» Task to complete
If pictures appear in the lines below, skip them and copy exactly the lines from the one containing "available in particular" through the one containing "SOAP_COMPRESSION_GZIP and (42, 596, 149, 606)", and nothing else.

» Available records

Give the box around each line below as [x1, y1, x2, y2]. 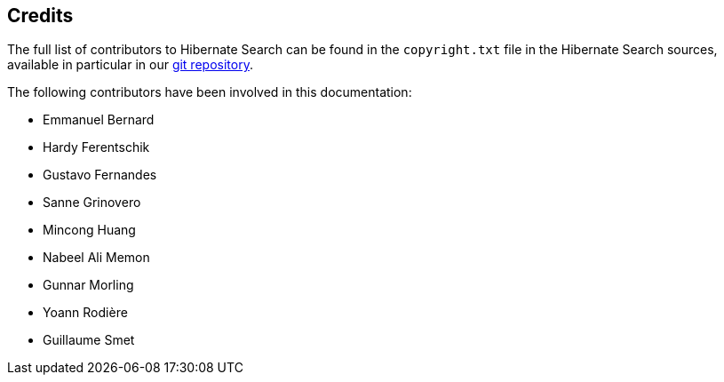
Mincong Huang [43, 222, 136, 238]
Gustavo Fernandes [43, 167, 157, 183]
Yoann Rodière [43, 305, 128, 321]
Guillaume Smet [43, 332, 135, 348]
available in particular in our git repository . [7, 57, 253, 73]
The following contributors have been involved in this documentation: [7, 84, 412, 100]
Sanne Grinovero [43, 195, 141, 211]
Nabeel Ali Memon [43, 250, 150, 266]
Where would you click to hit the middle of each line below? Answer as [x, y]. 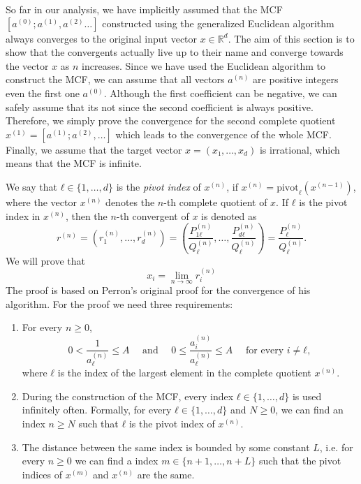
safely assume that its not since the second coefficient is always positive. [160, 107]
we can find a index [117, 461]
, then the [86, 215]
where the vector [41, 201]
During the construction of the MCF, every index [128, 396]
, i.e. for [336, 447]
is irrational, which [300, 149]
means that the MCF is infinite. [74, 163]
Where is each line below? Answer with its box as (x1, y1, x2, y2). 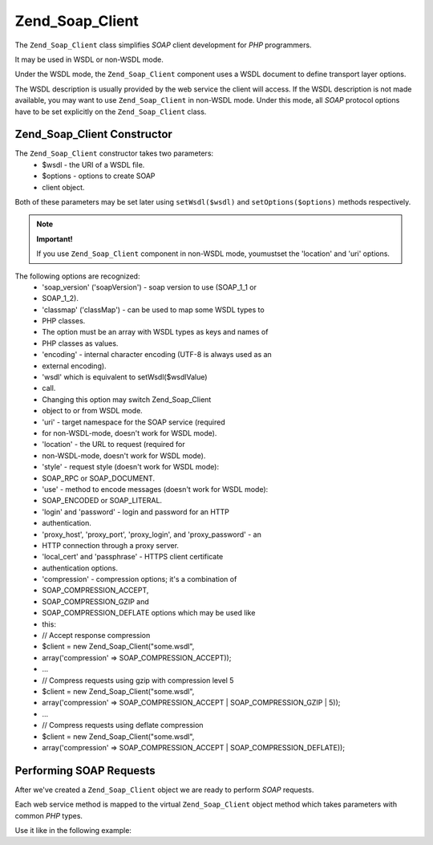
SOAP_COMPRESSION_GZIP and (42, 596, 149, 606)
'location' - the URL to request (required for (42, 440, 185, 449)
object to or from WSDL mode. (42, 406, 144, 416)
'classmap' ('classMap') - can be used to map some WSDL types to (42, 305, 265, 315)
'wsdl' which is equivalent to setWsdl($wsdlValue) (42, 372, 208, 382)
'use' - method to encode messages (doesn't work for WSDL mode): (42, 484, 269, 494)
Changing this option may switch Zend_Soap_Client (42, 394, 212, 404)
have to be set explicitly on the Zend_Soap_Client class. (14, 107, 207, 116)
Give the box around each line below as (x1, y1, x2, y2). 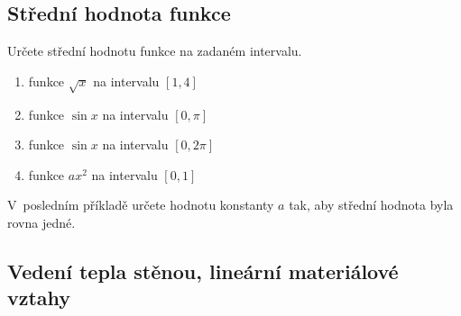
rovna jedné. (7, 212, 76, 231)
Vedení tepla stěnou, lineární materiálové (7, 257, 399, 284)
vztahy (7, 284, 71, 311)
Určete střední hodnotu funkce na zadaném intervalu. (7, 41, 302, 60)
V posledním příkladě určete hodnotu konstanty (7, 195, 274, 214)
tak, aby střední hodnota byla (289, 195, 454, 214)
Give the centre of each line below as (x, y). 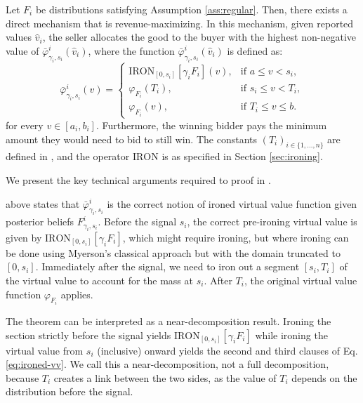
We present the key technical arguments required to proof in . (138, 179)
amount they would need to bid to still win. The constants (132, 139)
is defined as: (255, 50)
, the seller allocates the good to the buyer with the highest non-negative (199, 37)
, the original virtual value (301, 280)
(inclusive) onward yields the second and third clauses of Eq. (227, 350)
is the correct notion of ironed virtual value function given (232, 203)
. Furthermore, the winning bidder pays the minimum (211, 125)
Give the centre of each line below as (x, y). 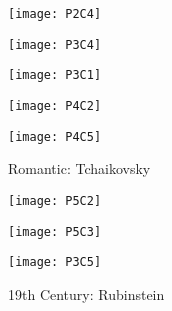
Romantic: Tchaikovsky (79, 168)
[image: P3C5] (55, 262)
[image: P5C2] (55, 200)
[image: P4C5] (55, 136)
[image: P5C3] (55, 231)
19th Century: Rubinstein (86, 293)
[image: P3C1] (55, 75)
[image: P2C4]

» Written answer
available in particular in our git repository . [7, 57, 253, 73]
The following contributors have been involved in this documentation: [7, 84, 412, 100]
Sanne Grinovero [43, 195, 141, 211]
Nabeel Ali Memon [43, 250, 150, 266]
Where would you click to hit the middle of each line below? Answer as [x, y]. 
safely assume that its not since the second coefficient is always positive. [160, 107]
we can find a index [117, 461]
, then the [86, 215]
where the vector [41, 201]
During the construction of the MCF, every index [128, 396]
, i.e. for [336, 447]
is irrational, which [300, 149]
means that the MCF is infinite. [74, 163]
Where is each line below? Answer with its box as (x1, y1, x2, y2). 
SOAP_COMPRESSION_GZIP and (42, 596, 149, 606)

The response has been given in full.